Community-based interventions for high-risk groups have been proved effective in preventing assault-related facial trauma [81].
Conflict resolution training, anger management classes, and mentorship programs are parts of these programs (Figure 2).
To truly make a difference to violence, we need to address the key factors that drive violence – social inequality, substance abuse, mental health problems, etc.
A more holistic approach to violence prevention can be provided by law enforcement working with social services and healthcare providers [82].
Domestic violence predominantly leading to facial trauma, and highlight how screening protocols in health care settings can address this issue.
Support services for victims and legal measures, alongside rehabilitation programs for perpetrators [83], are integral components in domestic violence prevention approaches.

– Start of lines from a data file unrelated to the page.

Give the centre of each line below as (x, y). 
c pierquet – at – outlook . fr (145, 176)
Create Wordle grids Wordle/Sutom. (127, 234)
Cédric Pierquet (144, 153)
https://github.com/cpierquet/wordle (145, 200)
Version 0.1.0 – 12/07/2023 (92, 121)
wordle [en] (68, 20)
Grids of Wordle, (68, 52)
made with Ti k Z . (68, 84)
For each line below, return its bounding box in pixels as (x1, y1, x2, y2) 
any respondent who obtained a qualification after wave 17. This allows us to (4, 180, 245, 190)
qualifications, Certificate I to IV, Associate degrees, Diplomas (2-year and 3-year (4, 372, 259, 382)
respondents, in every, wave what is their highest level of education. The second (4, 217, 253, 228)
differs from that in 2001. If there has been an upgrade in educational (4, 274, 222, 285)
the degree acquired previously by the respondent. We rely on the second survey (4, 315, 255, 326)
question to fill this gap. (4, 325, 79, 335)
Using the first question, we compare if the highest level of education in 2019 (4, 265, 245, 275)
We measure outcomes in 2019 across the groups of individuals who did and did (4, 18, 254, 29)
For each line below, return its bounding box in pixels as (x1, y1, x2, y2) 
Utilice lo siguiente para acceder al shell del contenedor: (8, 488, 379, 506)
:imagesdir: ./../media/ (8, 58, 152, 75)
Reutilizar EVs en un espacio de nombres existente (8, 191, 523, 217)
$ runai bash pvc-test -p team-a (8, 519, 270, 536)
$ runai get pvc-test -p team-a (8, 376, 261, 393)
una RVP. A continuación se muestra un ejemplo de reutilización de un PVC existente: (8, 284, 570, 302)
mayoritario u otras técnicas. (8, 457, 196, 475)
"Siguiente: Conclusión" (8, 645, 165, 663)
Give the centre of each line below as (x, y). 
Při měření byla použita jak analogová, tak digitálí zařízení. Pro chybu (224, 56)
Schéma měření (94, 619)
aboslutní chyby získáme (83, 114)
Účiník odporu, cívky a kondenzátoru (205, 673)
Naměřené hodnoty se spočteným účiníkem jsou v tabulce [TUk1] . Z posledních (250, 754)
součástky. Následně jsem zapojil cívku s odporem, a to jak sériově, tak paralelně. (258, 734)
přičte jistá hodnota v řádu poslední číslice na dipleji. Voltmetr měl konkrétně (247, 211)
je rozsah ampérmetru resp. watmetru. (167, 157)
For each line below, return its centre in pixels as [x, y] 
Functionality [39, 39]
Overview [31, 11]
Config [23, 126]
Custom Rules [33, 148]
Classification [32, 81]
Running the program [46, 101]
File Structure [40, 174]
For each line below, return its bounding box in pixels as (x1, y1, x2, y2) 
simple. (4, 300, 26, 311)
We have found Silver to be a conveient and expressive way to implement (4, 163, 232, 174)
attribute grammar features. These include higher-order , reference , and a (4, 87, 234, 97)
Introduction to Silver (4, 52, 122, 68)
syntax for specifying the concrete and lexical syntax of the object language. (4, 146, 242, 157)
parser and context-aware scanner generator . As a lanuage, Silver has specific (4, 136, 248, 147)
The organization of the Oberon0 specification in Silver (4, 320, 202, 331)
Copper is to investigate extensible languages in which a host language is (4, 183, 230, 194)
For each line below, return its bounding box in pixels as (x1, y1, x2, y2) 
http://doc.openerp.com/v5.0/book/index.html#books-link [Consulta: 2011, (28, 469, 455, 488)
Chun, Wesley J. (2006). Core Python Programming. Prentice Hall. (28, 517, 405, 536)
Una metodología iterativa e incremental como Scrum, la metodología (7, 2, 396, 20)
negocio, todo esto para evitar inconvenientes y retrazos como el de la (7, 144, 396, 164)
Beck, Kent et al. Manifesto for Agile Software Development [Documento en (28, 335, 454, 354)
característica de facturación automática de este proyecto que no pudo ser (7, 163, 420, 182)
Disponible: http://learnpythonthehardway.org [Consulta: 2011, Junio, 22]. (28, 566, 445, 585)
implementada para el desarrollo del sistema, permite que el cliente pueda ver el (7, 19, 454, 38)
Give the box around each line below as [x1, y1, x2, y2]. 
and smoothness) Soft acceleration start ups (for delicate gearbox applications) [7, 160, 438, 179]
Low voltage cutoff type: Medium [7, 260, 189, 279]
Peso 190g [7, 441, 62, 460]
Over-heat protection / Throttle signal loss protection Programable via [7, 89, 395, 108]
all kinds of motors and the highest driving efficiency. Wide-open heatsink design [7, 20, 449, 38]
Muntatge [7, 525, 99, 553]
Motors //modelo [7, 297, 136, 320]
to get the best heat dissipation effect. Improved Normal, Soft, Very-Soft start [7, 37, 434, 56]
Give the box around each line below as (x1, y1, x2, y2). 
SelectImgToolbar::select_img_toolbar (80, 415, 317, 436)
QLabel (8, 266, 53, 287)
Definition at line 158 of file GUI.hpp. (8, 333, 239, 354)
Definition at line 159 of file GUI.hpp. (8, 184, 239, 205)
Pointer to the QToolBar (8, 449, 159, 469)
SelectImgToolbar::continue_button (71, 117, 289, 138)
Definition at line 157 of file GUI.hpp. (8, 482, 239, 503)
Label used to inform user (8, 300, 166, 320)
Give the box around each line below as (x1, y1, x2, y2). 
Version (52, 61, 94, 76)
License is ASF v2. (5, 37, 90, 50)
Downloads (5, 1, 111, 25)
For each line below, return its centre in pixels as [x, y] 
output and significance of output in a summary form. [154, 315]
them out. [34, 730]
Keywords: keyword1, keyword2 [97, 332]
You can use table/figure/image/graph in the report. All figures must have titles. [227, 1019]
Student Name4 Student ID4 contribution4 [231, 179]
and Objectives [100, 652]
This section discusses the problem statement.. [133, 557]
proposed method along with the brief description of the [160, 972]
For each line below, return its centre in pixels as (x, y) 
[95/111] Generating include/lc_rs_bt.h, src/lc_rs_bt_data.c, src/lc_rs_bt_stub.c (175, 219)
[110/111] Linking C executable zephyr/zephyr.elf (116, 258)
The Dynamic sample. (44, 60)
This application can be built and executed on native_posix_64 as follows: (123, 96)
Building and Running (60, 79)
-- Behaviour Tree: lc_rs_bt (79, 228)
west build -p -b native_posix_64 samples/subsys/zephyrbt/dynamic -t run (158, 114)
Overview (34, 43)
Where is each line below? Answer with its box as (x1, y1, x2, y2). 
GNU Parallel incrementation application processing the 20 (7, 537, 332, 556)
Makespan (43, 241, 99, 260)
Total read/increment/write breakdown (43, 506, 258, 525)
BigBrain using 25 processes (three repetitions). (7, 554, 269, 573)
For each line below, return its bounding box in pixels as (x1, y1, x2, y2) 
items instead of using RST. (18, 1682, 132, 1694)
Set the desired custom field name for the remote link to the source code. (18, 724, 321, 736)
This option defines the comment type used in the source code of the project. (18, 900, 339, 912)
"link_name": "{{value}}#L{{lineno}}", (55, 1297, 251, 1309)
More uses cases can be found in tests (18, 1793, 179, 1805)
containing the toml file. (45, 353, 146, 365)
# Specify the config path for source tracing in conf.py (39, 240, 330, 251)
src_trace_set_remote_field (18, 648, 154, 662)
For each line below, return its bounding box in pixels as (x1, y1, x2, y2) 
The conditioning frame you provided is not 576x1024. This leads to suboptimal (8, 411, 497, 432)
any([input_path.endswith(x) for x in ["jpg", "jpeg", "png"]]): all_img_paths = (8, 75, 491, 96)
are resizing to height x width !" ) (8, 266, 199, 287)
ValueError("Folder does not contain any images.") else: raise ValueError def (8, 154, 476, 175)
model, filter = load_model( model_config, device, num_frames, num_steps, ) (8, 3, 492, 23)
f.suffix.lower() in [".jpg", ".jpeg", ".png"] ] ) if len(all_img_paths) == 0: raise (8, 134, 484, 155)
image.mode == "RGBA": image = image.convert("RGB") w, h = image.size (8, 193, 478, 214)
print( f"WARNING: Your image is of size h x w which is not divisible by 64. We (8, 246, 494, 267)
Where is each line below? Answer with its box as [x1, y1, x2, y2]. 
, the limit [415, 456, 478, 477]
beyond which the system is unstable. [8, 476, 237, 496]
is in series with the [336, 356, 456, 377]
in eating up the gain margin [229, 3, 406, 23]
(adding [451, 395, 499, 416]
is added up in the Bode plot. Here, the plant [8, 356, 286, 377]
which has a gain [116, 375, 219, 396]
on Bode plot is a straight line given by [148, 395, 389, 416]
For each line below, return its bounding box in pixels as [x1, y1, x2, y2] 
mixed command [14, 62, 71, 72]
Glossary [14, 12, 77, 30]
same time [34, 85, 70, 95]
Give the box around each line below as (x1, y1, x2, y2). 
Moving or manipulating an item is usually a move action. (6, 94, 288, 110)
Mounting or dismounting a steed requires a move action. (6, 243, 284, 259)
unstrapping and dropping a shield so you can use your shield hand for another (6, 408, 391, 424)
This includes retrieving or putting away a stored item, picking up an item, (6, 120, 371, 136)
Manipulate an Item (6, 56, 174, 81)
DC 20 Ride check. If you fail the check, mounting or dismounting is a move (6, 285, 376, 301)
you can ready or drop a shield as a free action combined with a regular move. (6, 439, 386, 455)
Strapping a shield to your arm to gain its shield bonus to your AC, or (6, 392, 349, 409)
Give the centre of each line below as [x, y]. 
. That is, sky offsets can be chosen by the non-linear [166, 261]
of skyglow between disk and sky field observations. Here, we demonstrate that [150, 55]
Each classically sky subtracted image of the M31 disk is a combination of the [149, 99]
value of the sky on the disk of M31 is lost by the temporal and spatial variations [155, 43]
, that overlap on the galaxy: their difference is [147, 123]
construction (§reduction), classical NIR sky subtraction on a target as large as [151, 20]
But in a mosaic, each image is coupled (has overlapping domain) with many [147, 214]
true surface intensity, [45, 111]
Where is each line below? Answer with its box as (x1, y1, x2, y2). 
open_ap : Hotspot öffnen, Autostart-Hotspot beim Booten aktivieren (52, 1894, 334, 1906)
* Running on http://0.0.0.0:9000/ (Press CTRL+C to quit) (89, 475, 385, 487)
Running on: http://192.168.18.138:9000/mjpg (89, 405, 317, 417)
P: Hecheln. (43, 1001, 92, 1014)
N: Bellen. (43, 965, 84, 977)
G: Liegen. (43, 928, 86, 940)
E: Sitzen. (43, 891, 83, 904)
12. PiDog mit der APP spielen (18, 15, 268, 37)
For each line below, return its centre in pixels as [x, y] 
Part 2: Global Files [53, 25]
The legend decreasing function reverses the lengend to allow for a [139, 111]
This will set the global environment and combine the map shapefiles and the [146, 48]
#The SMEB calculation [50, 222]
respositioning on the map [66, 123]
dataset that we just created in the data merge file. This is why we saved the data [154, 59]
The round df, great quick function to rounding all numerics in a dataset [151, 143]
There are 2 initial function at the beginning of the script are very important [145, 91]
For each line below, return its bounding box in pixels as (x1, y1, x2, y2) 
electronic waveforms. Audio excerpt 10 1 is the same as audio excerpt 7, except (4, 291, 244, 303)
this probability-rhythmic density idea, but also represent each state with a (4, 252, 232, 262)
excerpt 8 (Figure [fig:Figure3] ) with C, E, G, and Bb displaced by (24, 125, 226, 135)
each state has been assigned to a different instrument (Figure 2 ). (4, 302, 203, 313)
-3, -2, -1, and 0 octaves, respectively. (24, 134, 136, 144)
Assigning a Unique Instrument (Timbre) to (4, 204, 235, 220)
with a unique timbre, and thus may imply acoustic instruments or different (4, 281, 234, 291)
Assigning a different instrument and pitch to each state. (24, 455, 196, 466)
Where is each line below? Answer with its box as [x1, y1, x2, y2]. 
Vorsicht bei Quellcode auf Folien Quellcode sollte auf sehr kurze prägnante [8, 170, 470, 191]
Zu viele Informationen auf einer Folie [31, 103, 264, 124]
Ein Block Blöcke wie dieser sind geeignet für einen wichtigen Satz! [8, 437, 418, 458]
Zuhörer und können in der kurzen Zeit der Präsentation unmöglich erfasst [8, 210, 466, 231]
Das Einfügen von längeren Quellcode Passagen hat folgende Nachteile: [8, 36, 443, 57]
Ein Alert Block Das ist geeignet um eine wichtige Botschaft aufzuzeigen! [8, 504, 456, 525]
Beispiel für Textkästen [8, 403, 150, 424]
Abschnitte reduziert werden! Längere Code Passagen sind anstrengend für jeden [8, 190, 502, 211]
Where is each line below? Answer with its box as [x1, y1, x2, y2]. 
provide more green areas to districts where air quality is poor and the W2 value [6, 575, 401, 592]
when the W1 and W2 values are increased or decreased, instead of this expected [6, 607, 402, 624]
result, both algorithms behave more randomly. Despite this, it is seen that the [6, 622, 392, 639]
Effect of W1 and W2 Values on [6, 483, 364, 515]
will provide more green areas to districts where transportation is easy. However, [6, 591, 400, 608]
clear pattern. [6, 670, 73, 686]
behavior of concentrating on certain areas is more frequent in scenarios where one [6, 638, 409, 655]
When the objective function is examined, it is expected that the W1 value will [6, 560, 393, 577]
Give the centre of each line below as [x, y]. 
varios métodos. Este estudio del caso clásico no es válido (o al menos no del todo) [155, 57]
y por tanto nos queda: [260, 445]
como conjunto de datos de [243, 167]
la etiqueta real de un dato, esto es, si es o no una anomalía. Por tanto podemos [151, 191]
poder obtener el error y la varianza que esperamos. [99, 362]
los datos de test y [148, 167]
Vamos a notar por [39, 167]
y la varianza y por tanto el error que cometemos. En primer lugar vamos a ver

6.3. Occupational Safety Regulations

The work-related maxillofacial trauma has been documented in many industries, notably construction, manufacture, and agriculture, which require occupational health and safety regulations to be in place. Mandatory PPE including face shields and helmets in high-risk environments reduced the incidence of facial trauma [84].
Routine safety training efforts for safe handling of equipment and identification of hazards is key to prevention of occupational injuries. Initiatives such as machine guarding and fall protection measures can help to limit the rates of injury to the facial region that occurs in industrial settings [85].
Use of proper protective equipment is critical in preventing sports-related maxillofacial injury. In contact sports, mouthguards and face masks have been shown to reduce dental and facial injuries [86]. Other critical measures include enforcing rules against dangerous play and educating athletes about injury risks and how to prevent them.

6.4. Awareness Raising Campaigns

The importance of public education in preventing maxillofacial trauma. Behavior modification and injury prevention through awareness campaigns against specific risk factors and risk groups are effective. These campaigns should be conducted through various media, including social media [87].
Education about the impact of dangerous behaviors (think drunk driving, or violence) can help dissuade them. Effective public health campaigns encouraging the use of protective equipment further encourage compliance and decrease risk of injury in sports and recreation [88]. Education regarding the initial management of dental and facial trauma can disperse a lot of initial unnecessary panic and may allow for better outcomes. For example, public awareness of the correct tooth preservation methods after avulsion can significantly improve the likelihood of successful reimplantation [89].
For example, as discussed in the context of child safety, educating parents/caregivers about household hazards and child proofing may reduce the incidence of many facial injuries in young children. Recognizing the importance of car seats and educating parents on correct installation may also help to decrease injury in children from motor vehicle collisions [90].
The execution of these preventive measures needs to be a joint effort across various sectors. Legislation — like stricter regulations against drunk driving or mandatory helmet use — lays the groundwork for enforcement. But the real success of such initiatives comes from public compliance as well as community involvement.
Ongoing research on injury patterns, risk factors, and the effectiveness of prevention strategies is critical to hone and adapt these measures as necessary as things evolve. Identifying and targeting the underlying factors contributing to maxillofacial injuries, as well as leveraging data to implement evidence-based interventions, could have a considerable impact in decreasing the burden of these injuries and ultimately, enhancing public health and relieving the economic strain on healthcare systems and society.

7. Surgical Management

Surgical intervention for maxillofacial trauma is a dynamic adaptable field that demands a thorough knowledge of facial anatomy, biomechanics, and aesthetic principles. The aims of surgical intervention are threefold: to improve and/or preserve function, to prevent complications, and to maximize long-term outcomes. Surgical management varies, based on injury type and severity as well as patient factors.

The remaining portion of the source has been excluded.